Она слушала его внимательно, посмеивалась, качала головой, то соглашалась, то спорила с ним, притворялась недоверчивой… Разговор, часто прерываемый подходившими кавалерами и дамами, принял под конец направление несколько странное… Владимир Сергеич стал уже расспрашивать Надежду Алексеевну о ней самой, об ее характере, об ее симпатиях… Она сперва отшучивалась, потом вдруг, совершенно неожиданно для Владимира Сергеича, спросила его, когда он едет.

— Куда? — проговорил он с изумлением.

— К себе домой.

— В Сасово?

— Нет, домой, в вашу деревню, за сто верст отсюда.

Владимир Сергеич опустил глаза.

— Хотелось бы поскорей, — промолвил он с озабоченным лицом. — Думаю, завтра… если только жив буду. Ведь у меня дела! Но почему вам вдруг вздумалось спросить меня об этом?

— Так! — возразила Надежда Алексеевна.

— Однако какая причина?

— Так! — повторила она. — Меня удивляет любопытство человека, который едет завтра, а сегодня желает узнать мой характер…

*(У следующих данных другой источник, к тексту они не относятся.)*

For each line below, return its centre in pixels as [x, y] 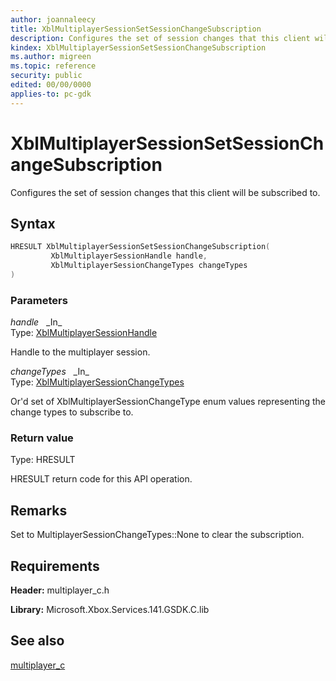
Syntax [33, 223]
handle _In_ [36, 322]
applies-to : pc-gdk [51, 94]
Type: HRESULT [43, 460]
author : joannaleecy [53, 19]
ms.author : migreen [51, 57]
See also [37, 641]
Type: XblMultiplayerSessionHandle [84, 333]

— Но позвольте… — начал было Владимир Сергеич…

— Ах, вот кстати… прочтите, — со смехом перебила его Надежда Алексеевна, протягивая ему билет с конфетки, которую она только что взяла с соседнего столика, а сама поднялась навстречу Марье Павловне, остановившейся перед ней вместе с другой дамой.

Марья Павловна танцевала с Петром Алексеичем. Лицо ее покрылось румянцем, разгорелось, но не повеселело.

Владимир Сергеич взглянул на билет — на нем плохими французскими буквами было напечатано:

Qui me néglige, me perd[6].

Он поднял глаза и встретил взор Стельчинского, устремленный прямо на него. Владимир Сергеич усмехнулся принужденно, облокотился на спинку стула и положил ногу на ногу. «Вот, мол, тебе!»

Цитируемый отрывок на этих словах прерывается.